Extracted records =>
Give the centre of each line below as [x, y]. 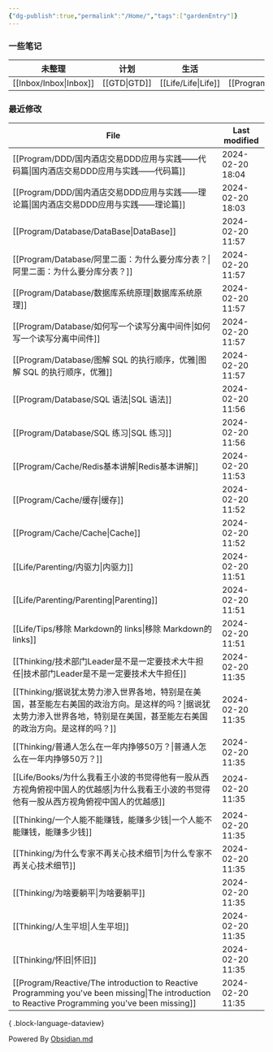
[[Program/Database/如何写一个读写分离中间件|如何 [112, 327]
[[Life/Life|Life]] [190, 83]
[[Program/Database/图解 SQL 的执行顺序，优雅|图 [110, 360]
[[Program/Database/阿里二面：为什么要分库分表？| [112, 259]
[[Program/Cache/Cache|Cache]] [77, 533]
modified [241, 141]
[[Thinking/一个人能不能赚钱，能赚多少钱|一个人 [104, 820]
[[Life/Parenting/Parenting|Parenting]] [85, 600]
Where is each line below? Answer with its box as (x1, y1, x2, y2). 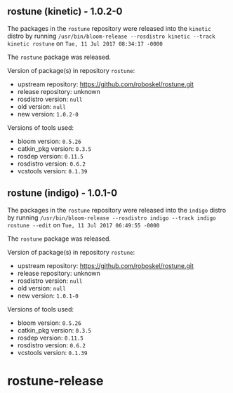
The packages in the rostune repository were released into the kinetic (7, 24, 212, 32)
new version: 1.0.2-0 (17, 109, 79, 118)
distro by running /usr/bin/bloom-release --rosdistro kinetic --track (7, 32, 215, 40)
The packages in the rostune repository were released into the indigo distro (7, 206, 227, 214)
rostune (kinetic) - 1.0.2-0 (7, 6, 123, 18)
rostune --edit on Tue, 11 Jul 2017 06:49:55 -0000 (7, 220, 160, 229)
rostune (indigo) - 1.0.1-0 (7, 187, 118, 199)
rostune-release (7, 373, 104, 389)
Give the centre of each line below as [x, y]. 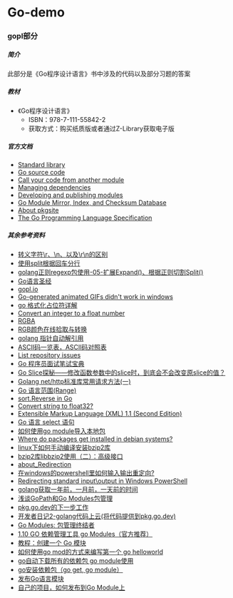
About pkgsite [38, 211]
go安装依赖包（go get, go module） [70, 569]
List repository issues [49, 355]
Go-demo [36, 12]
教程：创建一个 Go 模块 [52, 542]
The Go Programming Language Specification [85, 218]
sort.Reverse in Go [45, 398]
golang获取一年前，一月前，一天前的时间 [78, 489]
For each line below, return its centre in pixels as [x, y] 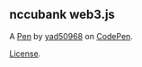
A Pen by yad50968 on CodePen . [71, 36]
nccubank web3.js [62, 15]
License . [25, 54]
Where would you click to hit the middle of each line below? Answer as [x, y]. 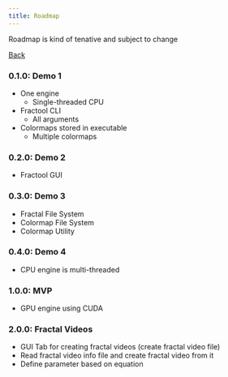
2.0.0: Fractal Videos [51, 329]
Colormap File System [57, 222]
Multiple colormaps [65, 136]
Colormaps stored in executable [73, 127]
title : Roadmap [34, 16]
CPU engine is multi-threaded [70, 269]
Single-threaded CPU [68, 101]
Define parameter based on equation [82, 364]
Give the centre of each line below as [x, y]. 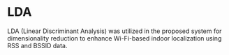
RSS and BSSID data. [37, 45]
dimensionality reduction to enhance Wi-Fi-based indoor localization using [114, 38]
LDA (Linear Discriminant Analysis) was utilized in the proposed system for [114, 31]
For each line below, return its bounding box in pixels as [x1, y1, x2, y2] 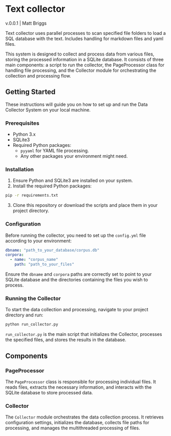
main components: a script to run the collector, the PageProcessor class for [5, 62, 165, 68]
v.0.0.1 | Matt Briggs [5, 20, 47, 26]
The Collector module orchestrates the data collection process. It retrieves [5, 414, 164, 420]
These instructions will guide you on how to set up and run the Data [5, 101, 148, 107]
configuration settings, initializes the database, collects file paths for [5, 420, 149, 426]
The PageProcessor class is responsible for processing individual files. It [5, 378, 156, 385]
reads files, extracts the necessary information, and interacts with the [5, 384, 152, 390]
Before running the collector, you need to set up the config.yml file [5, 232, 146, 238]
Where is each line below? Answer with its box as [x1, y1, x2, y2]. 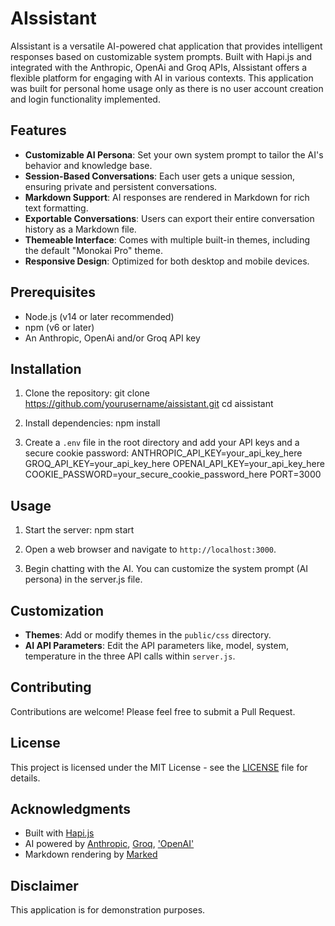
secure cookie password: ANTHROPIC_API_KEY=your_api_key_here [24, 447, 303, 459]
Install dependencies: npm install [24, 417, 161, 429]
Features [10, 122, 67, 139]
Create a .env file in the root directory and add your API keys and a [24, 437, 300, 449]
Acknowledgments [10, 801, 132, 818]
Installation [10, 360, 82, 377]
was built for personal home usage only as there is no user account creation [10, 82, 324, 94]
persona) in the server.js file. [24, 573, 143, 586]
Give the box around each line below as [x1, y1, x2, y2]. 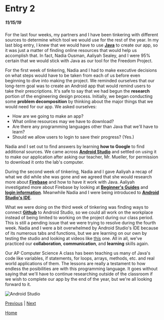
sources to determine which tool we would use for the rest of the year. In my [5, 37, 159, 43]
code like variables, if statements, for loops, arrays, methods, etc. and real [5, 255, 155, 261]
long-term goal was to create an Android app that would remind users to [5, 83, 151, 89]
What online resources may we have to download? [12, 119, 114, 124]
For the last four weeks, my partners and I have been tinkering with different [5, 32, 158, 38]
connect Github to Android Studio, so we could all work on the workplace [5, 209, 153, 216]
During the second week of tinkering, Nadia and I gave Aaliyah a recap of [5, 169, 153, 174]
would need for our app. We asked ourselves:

Task directions => Find and copy each line of the data where "class" is present.

Written answer =>
main components: a script to run the collector, the PageProcessor class for [5, 62, 165, 68]
The PageProcessor class is responsible for processing individual files. It [5, 378, 156, 385]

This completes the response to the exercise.